◆ **Source material**
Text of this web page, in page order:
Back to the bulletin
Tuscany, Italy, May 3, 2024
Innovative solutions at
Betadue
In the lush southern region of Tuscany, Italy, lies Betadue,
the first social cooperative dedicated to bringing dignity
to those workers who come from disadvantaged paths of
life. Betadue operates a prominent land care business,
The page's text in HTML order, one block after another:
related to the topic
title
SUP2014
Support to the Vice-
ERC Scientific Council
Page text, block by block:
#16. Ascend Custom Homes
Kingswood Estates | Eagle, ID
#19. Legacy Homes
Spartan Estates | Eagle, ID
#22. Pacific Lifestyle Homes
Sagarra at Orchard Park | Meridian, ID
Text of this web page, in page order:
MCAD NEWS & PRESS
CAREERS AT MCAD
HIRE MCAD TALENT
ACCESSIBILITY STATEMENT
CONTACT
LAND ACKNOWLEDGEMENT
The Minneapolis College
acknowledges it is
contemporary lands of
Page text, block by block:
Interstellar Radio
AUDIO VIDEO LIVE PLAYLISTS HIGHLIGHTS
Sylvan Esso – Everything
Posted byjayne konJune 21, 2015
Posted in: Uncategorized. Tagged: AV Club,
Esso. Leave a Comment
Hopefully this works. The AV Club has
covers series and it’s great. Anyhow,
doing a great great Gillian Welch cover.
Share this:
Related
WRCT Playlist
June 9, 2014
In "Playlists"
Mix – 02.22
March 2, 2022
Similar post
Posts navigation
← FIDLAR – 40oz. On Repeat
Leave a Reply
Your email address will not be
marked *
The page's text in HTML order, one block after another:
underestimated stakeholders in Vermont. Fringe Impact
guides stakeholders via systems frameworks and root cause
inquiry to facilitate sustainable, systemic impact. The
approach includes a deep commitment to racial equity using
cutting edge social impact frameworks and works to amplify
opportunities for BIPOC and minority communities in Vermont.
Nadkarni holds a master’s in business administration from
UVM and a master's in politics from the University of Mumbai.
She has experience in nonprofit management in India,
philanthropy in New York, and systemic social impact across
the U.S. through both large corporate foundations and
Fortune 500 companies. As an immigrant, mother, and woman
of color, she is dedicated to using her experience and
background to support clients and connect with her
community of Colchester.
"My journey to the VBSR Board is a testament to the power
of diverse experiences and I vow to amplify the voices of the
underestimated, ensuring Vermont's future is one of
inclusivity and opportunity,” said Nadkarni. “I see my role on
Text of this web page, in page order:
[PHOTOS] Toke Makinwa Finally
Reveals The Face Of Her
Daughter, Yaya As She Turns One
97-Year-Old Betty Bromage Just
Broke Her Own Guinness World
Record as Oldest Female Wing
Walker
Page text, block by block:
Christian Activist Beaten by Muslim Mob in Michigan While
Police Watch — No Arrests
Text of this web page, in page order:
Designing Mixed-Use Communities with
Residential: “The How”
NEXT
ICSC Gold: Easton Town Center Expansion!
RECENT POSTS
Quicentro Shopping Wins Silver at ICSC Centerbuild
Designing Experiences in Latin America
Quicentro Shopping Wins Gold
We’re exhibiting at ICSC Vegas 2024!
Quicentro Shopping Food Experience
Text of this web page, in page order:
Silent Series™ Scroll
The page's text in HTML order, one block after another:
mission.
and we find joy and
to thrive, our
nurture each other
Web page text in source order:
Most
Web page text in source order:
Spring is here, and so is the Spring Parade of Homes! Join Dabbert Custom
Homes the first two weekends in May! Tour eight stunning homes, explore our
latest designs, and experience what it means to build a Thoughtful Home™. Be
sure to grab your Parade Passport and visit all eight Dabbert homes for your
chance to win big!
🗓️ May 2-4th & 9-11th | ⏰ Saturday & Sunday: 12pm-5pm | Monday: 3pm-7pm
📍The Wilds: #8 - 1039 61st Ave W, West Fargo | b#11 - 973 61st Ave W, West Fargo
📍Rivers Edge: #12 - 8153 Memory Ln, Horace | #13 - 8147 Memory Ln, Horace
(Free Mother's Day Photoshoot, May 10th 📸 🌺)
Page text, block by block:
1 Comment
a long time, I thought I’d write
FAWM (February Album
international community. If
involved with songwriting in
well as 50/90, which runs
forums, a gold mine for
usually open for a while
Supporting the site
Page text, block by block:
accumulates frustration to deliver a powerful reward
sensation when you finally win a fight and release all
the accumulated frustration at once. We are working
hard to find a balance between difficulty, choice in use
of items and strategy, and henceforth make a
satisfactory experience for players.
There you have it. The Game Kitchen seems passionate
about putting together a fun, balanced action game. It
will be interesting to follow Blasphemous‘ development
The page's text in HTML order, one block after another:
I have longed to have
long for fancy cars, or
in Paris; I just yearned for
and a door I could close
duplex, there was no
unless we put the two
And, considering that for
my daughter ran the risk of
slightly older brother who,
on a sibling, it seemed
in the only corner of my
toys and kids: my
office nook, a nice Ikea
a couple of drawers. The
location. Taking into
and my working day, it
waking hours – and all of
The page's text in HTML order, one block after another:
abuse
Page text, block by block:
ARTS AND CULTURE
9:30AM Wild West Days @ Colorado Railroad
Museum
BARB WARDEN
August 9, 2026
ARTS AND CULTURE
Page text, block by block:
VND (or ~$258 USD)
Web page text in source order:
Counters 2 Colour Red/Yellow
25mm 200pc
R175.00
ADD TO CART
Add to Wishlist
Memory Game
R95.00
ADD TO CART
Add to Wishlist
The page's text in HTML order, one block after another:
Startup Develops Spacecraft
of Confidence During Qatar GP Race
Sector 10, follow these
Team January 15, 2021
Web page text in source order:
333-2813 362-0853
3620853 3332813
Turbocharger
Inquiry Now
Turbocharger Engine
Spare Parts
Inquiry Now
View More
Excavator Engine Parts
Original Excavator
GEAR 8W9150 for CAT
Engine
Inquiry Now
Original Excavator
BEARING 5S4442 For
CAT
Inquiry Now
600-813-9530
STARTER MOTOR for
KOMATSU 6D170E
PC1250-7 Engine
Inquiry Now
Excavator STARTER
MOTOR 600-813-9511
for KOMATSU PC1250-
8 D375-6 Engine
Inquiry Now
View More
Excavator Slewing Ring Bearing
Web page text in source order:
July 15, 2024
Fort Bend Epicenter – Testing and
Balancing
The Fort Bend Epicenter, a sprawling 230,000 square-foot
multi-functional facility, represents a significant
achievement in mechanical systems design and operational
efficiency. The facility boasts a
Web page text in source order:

◆ **Your goal**
Copy every line of the material, please, keeping it exactly the same.

◆ **Answer to the exercise**
Text of this web page, in page order:
Back to the bulletin
Tuscany, Italy, May 3, 2024
Innovative solutions at
Betadue
In the lush southern region of Tuscany, Italy, lies Betadue,
the first social cooperative dedicated to bringing dignity
to those workers who come from disadvantaged paths of
life. Betadue operates a prominent land care business,
The page's text in HTML order, one block after another:
related to the topic
title
SUP2014
Support to the Vice-
ERC Scientific Council
Page text, block by block:
#16. Ascend Custom Homes
Kingswood Estates | Eagle, ID
#19. Legacy Homes
Spartan Estates | Eagle, ID
#22. Pacific Lifestyle Homes
Sagarra at Orchard Park | Meridian, ID
Text of this web page, in page order:
MCAD NEWS & PRESS
CAREERS AT MCAD
HIRE MCAD TALENT
ACCESSIBILITY STATEMENT
CONTACT
LAND ACKNOWLEDGEMENT
The Minneapolis College
acknowledges it is
contemporary lands of
Page text, block by block:
Interstellar Radio
AUDIO VIDEO LIVE PLAYLISTS HIGHLIGHTS
Sylvan Esso – Everything
Posted byjayne konJune 21, 2015
Posted in: Uncategorized. Tagged: AV Club,
Esso. Leave a Comment
Hopefully this works. The AV Club has
covers series and it’s great. Anyhow,
doing a great great Gillian Welch cover.
Share this:
Related
WRCT Playlist
June 9, 2014
In "Playlists"
Mix – 02.22
March 2, 2022
Similar post
Posts navigation
← FIDLAR – 40oz. On Repeat
Leave a Reply
Your email address will not be
marked *
The page's text in HTML order, one block after another:
underestimated stakeholders in Vermont. Fringe Impact
guides stakeholders via systems frameworks and root cause
inquiry to facilitate sustainable, systemic impact. The
approach includes a deep commitment to racial equity using
cutting edge social impact frameworks and works to amplify
opportunities for BIPOC and minority communities in Vermont.
Nadkarni holds a master’s in business administration from
UVM and a master's in politics from the University of Mumbai.
She has experience in nonprofit management in India,
philanthropy in New York, and systemic social impact across
the U.S. through both large corporate foundations and
Fortune 500 companies. As an immigrant, mother, and woman
of color, she is dedicated to using her experience and
background to support clients and connect with her
community of Colchester.
"My journey to the VBSR Board is a testament to the power
of diverse experiences and I vow to amplify the voices of the
underestimated, ensuring Vermont's future is one of
inclusivity and opportunity,” said Nadkarni. “I see my role on
Text of this web page, in page order:
[PHOTOS] Toke Makinwa Finally
Reveals The Face Of Her
Daughter, Yaya As She Turns One
97-Year-Old Betty Bromage Just
Broke Her Own Guinness World
Record as Oldest Female Wing
Walker
Page text, block by block:
Christian Activist Beaten by Muslim Mob in Michigan While
Police Watch — No Arrests
Text of this web page, in page order:
Designing Mixed-Use Communities with
Residential: “The How”
NEXT
ICSC Gold: Easton Town Center Expansion!
RECENT POSTS
Quicentro Shopping Wins Silver at ICSC Centerbuild
Designing Experiences in Latin America
Quicentro Shopping Wins Gold
We’re exhibiting at ICSC Vegas 2024!
Quicentro Shopping Food Experience
Text of this web page, in page order:
Silent Series™ Scroll
The page's text in HTML order, one block after another:
mission.
and we find joy and
to thrive, our
nurture each other
Web page text in source order:
Most
Web page text in source order:
Spring is here, and so is the Spring Parade of Homes! Join Dabbert Custom
Homes the first two weekends in May! Tour eight stunning homes, explore our
latest designs, and experience what it means to build a Thoughtful Home™. Be
sure to grab your Parade Passport and visit all eight Dabbert homes for your
chance to win big!
🗓️ May 2-4th & 9-11th | ⏰ Saturday & Sunday: 12pm-5pm | Monday: 3pm-7pm
📍The Wilds: #8 - 1039 61st Ave W, West Fargo | b#11 - 973 61st Ave W, West Fargo
📍Rivers Edge: #12 - 8153 Memory Ln, Horace | #13 - 8147 Memory Ln, Horace
(Free Mother's Day Photoshoot, May 10th 📸 🌺)
Page text, block by block:
1 Comment
a long time, I thought I’d write
FAWM (February Album
international community. If
involved with songwriting in
well as 50/90, which runs
forums, a gold mine for
usually open for a while
Supporting the site
Page text, block by block:
accumulates frustration to deliver a powerful reward
sensation when you finally win a fight and release all
the accumulated frustration at once. We are working
hard to find a balance between difficulty, choice in use
of items and strategy, and henceforth make a
satisfactory experience for players.
There you have it. The Game Kitchen seems passionate
about putting together a fun, balanced action game. It
will be interesting to follow Blasphemous‘ development
The page's text in HTML order, one block after another:
I have longed to have
long for fancy cars, or
in Paris; I just yearned for
and a door I could close
duplex, there was no
unless we put the two
And, considering that for
my daughter ran the risk of
slightly older brother who,
on a sibling, it seemed
in the only corner of my
toys and kids: my
office nook, a nice Ikea
a couple of drawers. The
location. Taking into
and my working day, it
waking hours – and all of
The page's text in HTML order, one block after another:
abuse
Page text, block by block:
ARTS AND CULTURE
9:30AM Wild West Days @ Colorado Railroad
Museum
BARB WARDEN
August 9, 2026
ARTS AND CULTURE
Page text, block by block:
VND (or ~$258 USD)
Web page text in source order:
Counters 2 Colour Red/Yellow
25mm 200pc
R175.00
ADD TO CART
Add to Wishlist
Memory Game
R95.00
ADD TO CART
Add to Wishlist
The page's text in HTML order, one block after another:
Startup Develops Spacecraft
of Confidence During Qatar GP Race
Sector 10, follow these
Team January 15, 2021
Web page text in source order:
333-2813 362-0853
3620853 3332813
Turbocharger
Inquiry Now
Turbocharger Engine
Spare Parts
Inquiry Now
View More
Excavator Engine Parts
Original Excavator
GEAR 8W9150 for CAT
Engine
Inquiry Now
Original Excavator
BEARING 5S4442 For
CAT
Inquiry Now
600-813-9530
STARTER MOTOR for
KOMATSU 6D170E
PC1250-7 Engine
Inquiry Now
Excavator STARTER
MOTOR 600-813-9511
for KOMATSU PC1250-
8 D375-6 Engine
Inquiry Now
View More
Excavator Slewing Ring Bearing
Web page text in source order:
July 15, 2024
Fort Bend Epicenter – Testing and
Balancing
The Fort Bend Epicenter, a sprawling 230,000 square-foot
multi-functional facility, represents a significant
achievement in mechanical systems design and operational
efficiency. The facility boasts a
Web page text in source order:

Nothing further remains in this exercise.